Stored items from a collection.
-------
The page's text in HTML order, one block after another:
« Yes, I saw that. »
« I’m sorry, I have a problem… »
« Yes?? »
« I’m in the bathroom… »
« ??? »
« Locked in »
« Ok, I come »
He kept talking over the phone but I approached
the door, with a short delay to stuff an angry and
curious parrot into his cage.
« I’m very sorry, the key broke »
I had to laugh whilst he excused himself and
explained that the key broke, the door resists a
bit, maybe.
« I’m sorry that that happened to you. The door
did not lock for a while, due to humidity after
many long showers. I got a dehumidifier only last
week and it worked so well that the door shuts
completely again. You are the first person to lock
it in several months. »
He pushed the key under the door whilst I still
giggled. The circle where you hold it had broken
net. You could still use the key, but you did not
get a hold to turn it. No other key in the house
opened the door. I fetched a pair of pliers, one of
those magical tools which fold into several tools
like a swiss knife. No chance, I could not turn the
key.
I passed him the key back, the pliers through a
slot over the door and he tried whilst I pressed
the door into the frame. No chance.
-------
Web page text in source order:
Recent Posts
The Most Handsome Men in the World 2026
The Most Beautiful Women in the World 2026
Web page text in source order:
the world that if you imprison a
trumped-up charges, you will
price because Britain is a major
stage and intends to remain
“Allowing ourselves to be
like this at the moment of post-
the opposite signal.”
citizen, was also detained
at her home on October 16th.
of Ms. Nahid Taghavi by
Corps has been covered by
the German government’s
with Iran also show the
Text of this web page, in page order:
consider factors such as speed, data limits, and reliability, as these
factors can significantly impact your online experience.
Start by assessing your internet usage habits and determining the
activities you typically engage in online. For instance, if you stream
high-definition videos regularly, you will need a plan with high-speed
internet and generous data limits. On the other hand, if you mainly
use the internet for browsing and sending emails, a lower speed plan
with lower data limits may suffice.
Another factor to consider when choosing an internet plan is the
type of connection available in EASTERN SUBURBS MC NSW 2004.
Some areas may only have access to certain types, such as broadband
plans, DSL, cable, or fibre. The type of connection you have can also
-------
Instructions to follow.
Search the entries for the word "limits" and gather every line where it appears.

Task solution.
consider factors such as speed, data limits, and reliability, as these
internet and generous data limits. On the other hand, if you mainly
with lower data limits may suffice.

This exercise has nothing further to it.